» **Stored entries**:
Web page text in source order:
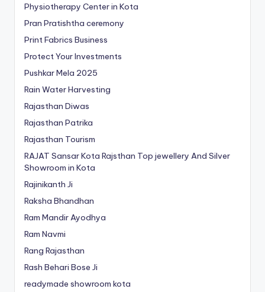
Physiotherapy Center in Kota
Pran Pratishtha ceremony
Print Fabrics Business
Protect Your Investments
Pushkar Mela 2025
Rain Water Harvesting
Rajasthan Diwas
Rajasthan Patrika
Rajasthan Tourism
RAJAT Sansar Kota Rajsthan Top jewellery And Silver
Showroom in Kota
Rajinikanth Ji
Raksha Bhandhan
Ram Mandir Ayodhya
Ram Navmi
Rang Rajasthan
Rash Behari Bose Ji
readymade showroom kota
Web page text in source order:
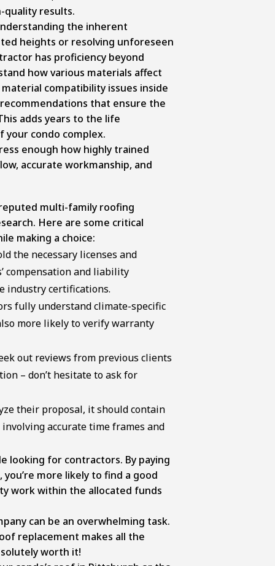
quality results.
the inherent
heights or resolving unforeseen
has proficiency beyond
how various materials affect
compatibility issues inside
that ensure the
adds years to the life
your condo complex.
enough how highly trained
accurate workmanship, and
multi-family roofing
Here are some critical
making a choice:
the necessary licenses and
compensation and liability
industry certifications.
fully understand climate-specific
more likely to verify warranty
out reviews from previous clients
– don’t hesitate to ask for
their proposal, it should contain
accurate time frames and
looking for contractors. By paying
more likely to find a good
work within the allocated funds
can be an overwhelming task.
replacement makes all the
worth it!
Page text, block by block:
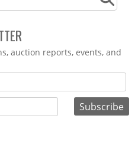
auction reports, events, and
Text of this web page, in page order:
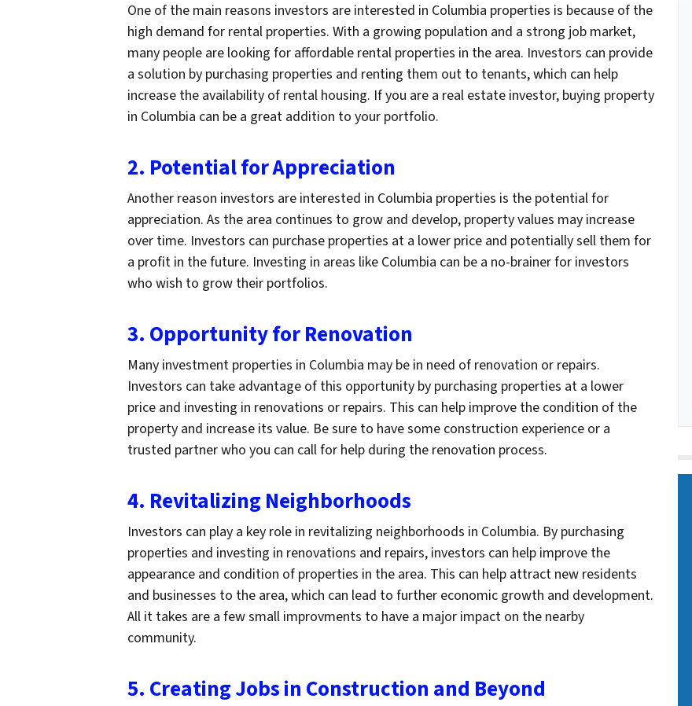
One of the main reasons investors are interested in Columbia properties is because of the
high demand for rental properties. With a growing population and a strong job market,
many people are looking for affordable rental properties in the area. Investors can provide
a solution by purchasing properties and renting them out to tenants, which can help
increase the availability of rental housing. If you are a real estate investor, buying property
in Columbia can be a great addition to your portfolio.
2. Potential for Appreciation
Another reason investors are interested in Columbia properties is the potential for
appreciation. As the area continues to grow and develop, property values may increase
over time. Investors can purchase properties at a lower price and potentially sell them for
a profit in the future. Investing in areas like Columbia can be a no-brainer for investors
who wish to grow their portfolios.
3. Opportunity for Renovation
Many investment properties in Columbia may be in need of renovation or repairs.
Investors can take advantage of this opportunity by purchasing properties at a lower
price and investing in renovations or repairs. This can help improve the condition of the
property and increase its value. Be sure to have some construction experience or a
trusted partner who you can call for help during the renovation process.
4. Revitalizing Neighborhoods
Investors can play a key role in revitalizing neighborhoods in Columbia. By purchasing
properties and investing in renovations and repairs, investors can help improve the
appearance and condition of properties in the area. This can help attract new residents
and businesses to the area, which can lead to further economic growth and development.
All it takes are a few small improvments to have a major impact on the nearby
community.
5. Creating Jobs in Construction and Beyond
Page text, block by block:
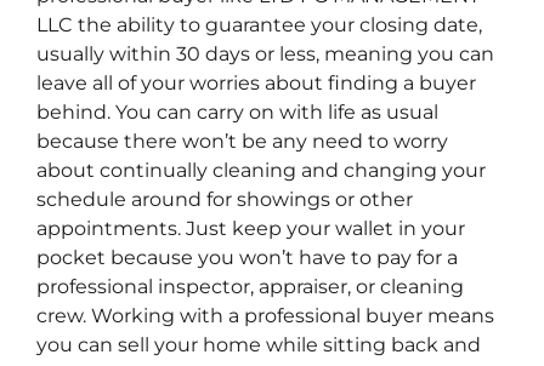
LLC the ability to guarantee your closing date,
usually within 30 days or less, meaning you can
leave all of your worries about finding a buyer
behind. You can carry on with life as usual
because there won’t be any need to worry
about continually cleaning and changing your
schedule around for showings or other
appointments. Just keep your wallet in your
pocket because you won’t have to pay for a
professional inspector, appraiser, or cleaning
crew. Working with a professional buyer means
you can sell your home while sitting back and
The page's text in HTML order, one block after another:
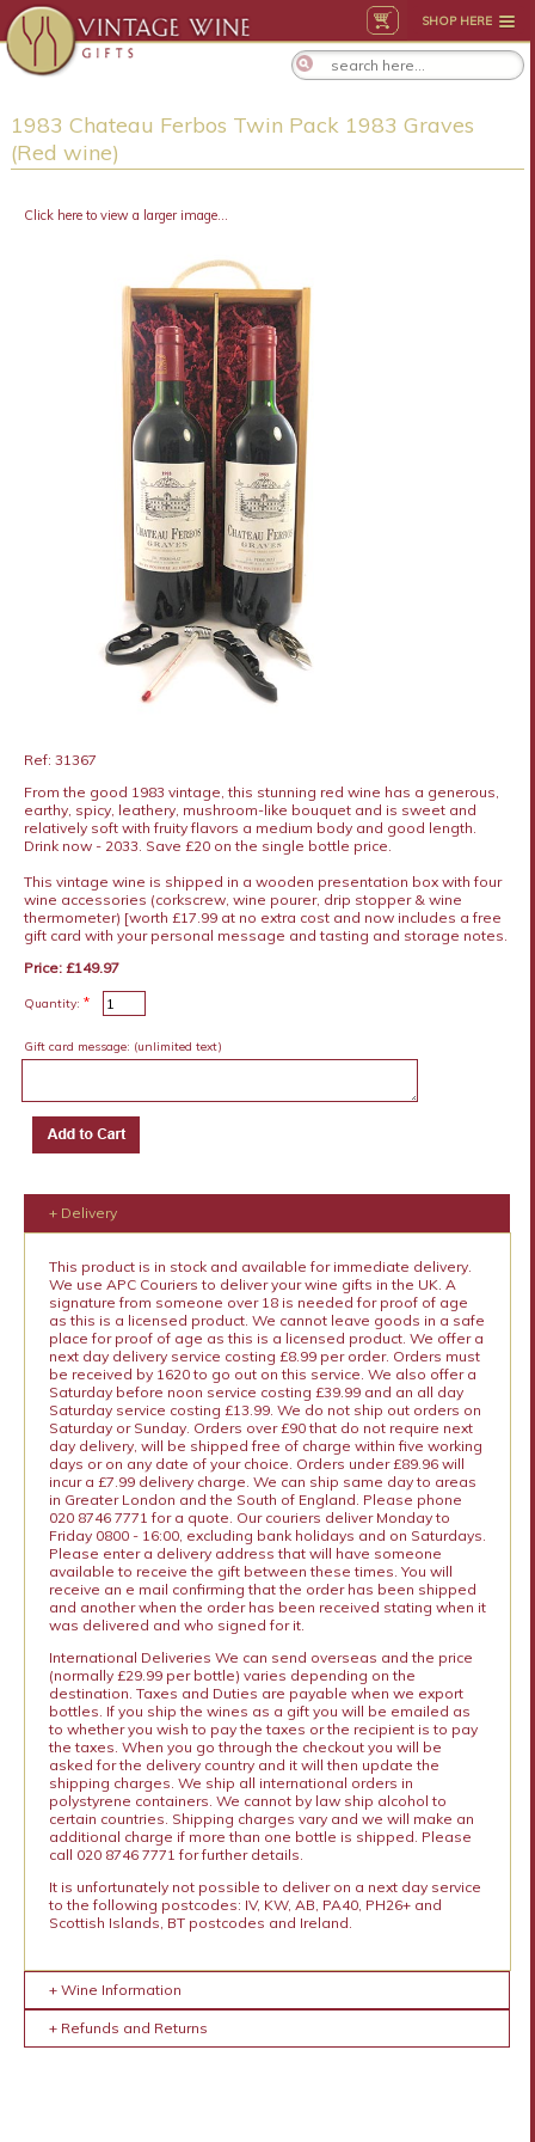
SHOP HERE
1983 Chateau Ferbos Twin Pack 1983 Graves
(Red wine)
Click here to view a larger image...
Ref: 31367
From the good 1983 vintage, this stunning red wine has a generous,
earthy, spicy, leathery, mushroom-like bouquet and is sweet and
relatively soft with fruity flavors a medium body and good length.
Drink now - 2033. Save £20 on the single bottle price.
This vintage wine is shipped in a wooden presentation box with four
wine accessories (corkscrew, wine pourer, drip stopper & wine
thermometer) [worth £17.99 at no extra cost and now includes a free
gift card with your personal message and tasting and storage notes.
Price: £149.97
Quantity: *
Gift card message: (unlimited text)
+ Delivery
This product is in stock and available for immediate delivery.
We use APC Couriers to deliver your wine gifts in the UK. A
signature from someone over 18 is needed for proof of age
as this is a licensed product. We cannot leave goods in a safe
place for proof of age as this is a licensed product. We offer a
next day delivery service costing £8.99 per order. Orders must
be received by 1620 to go out on this service. We also offer a
Saturday before noon service costing £39.99 and an all day
Saturday service costing £13.99. We do not ship out orders on
Saturday or Sunday. Orders over £90 that do not require next
day delivery, will be shipped free of charge within five working
days or on any date of your choice. Orders under £89.96 will
incur a £7.99 delivery charge. We can ship same day to areas
in Greater London and the South of England. Please phone
020 8746 7771 for a quote. Our couriers deliver Monday to
Friday 0800 - 16:00, excluding bank holidays and on Saturdays.
Please enter a delivery address that will have someone
available to receive the gift between these times. You will
receive an e mail confirming that the order has been shipped
and another when the order has been received stating when it
was delivered and who signed for it.
International Deliveries We can send overseas and the price
(normally £29.99 per bottle) varies depending on the
destination. Taxes and Duties are payable when we export
bottles. If you ship the wines as a gift you will be emailed as
to whether you wish to pay the taxes or the recipient is to pay
the taxes. When you go through the checkout you will be
asked for the delivery country and it will then update the
shipping charges. We ship all international orders in
polystyrene containers. We cannot by law ship alcohol to
certain countries. Shipping charges vary and we will make an
additional charge if more than one bottle is shipped. Please
call 020 8746 7771 for further details.
It is unfortunately not possible to deliver on a next day service
to the following postcodes: IV, KW, AB, PA40, PH26+ and
Scottish Islands, BT postcodes and Ireland.
+ Wine Information
+ Refunds and Returns

» **WHAT THE TASK REQUIRES**: The result should be an exact repetition of all the records. Drop the pictures.

» **ANSWER TO THIS PROBLEM**:
Web page text in source order:
Physiotherapy Center in Kota
Pran Pratishtha ceremony
Print Fabrics Business
Protect Your Investments
Pushkar Mela 2025
Rain Water Harvesting
Rajasthan Diwas
Rajasthan Patrika
Rajasthan Tourism
RAJAT Sansar Kota Rajsthan Top jewellery And Silver
Showroom in Kota
Rajinikanth Ji
Raksha Bhandhan
Ram Mandir Ayodhya
Ram Navmi
Rang Rajasthan
Rash Behari Bose Ji
readymade showroom kota
Web page text in source order:
quality results.
the inherent
heights or resolving unforeseen
has proficiency beyond
how various materials affect
compatibility issues inside
that ensure the
adds years to the life
your condo complex.
enough how highly trained
accurate workmanship, and
multi-family roofing
Here are some critical
making a choice:
the necessary licenses and
compensation and liability
industry certifications.
fully understand climate-specific
more likely to verify warranty
out reviews from previous clients
– don’t hesitate to ask for
their proposal, it should contain
accurate time frames and
looking for contractors. By paying
more likely to find a good
work within the allocated funds
can be an overwhelming task.
replacement makes all the
worth it!
Page text, block by block:
auction reports, events, and
Text of this web page, in page order:
One of the main reasons investors are interested in Columbia properties is because of the
high demand for rental properties. With a growing population and a strong job market,
many people are looking for affordable rental properties in the area. Investors can provide
a solution by purchasing properties and renting them out to tenants, which can help
increase the availability of rental housing. If you are a real estate investor, buying property
in Columbia can be a great addition to your portfolio.
2. Potential for Appreciation
Another reason investors are interested in Columbia properties is the potential for
appreciation. As the area continues to grow and develop, property values may increase
over time. Investors can purchase properties at a lower price and potentially sell them for
a profit in the future. Investing in areas like Columbia can be a no-brainer for investors
who wish to grow their portfolios.
3. Opportunity for Renovation
Many investment properties in Columbia may be in need of renovation or repairs.
Investors can take advantage of this opportunity by purchasing properties at a lower
price and investing in renovations or repairs. This can help improve the condition of the
property and increase its value. Be sure to have some construction experience or a
trusted partner who you can call for help during the renovation process.
4. Revitalizing Neighborhoods
Investors can play a key role in revitalizing neighborhoods in Columbia. By purchasing
properties and investing in renovations and repairs, investors can help improve the
appearance and condition of properties in the area. This can help attract new residents
and businesses to the area, which can lead to further economic growth and development.
All it takes are a few small improvments to have a major impact on the nearby
community.
5. Creating Jobs in Construction and Beyond
Page text, block by block:
LLC the ability to guarantee your closing date,
usually within 30 days or less, meaning you can
leave all of your worries about finding a buyer
behind. You can carry on with life as usual
because there won’t be any need to worry
about continually cleaning and changing your
schedule around for showings or other
appointments. Just keep your wallet in your
pocket because you won’t have to pay for a
professional inspector, appraiser, or cleaning
crew. Working with a professional buyer means
you can sell your home while sitting back and
The page's text in HTML order, one block after another:
SHOP HERE
1983 Chateau Ferbos Twin Pack 1983 Graves
(Red wine)
Click here to view a larger image...
Ref: 31367
From the good 1983 vintage, this stunning red wine has a generous,
earthy, spicy, leathery, mushroom-like bouquet and is sweet and
relatively soft with fruity flavors a medium body and good length.
Drink now - 2033. Save £20 on the single bottle price.
This vintage wine is shipped in a wooden presentation box with four
wine accessories (corkscrew, wine pourer, drip stopper & wine
thermometer) [worth £17.99 at no extra cost and now includes a free
gift card with your personal message and tasting and storage notes.
Price: £149.97
Quantity: *
Gift card message: (unlimited text)
+ Delivery
This product is in stock and available for immediate delivery.
We use APC Couriers to deliver your wine gifts in the UK. A
signature from someone over 18 is needed for proof of age
as this is a licensed product. We cannot leave goods in a safe
place for proof of age as this is a licensed product. We offer a
next day delivery service costing £8.99 per order. Orders must
be received by 1620 to go out on this service. We also offer a
Saturday before noon service costing £39.99 and an all day
Saturday service costing £13.99. We do not ship out orders on
Saturday or Sunday. Orders over £90 that do not require next
day delivery, will be shipped free of charge within five working
days or on any date of your choice. Orders under £89.96 will
incur a £7.99 delivery charge. We can ship same day to areas
in Greater London and the South of England. Please phone
020 8746 7771 for a quote. Our couriers deliver Monday to
Friday 0800 - 16:00, excluding bank holidays and on Saturdays.
Please enter a delivery address that will have someone
available to receive the gift between these times. You will
receive an e mail confirming that the order has been shipped
and another when the order has been received stating when it
was delivered and who signed for it.
International Deliveries We can send overseas and the price
(normally £29.99 per bottle) varies depending on the
destination. Taxes and Duties are payable when we export
bottles. If you ship the wines as a gift you will be emailed as
to whether you wish to pay the taxes or the recipient is to pay
the taxes. When you go through the checkout you will be
asked for the delivery country and it will then update the
shipping charges. We ship all international orders in
polystyrene containers. We cannot by law ship alcohol to
certain countries. Shipping charges vary and we will make an
additional charge if more than one bottle is shipped. Please
call 020 8746 7771 for further details.
It is unfortunately not possible to deliver on a next day service
to the following postcodes: IV, KW, AB, PA40, PH26+ and
Scottish Islands, BT postcodes and Ireland.
+ Wine Information
+ Refunds and Returns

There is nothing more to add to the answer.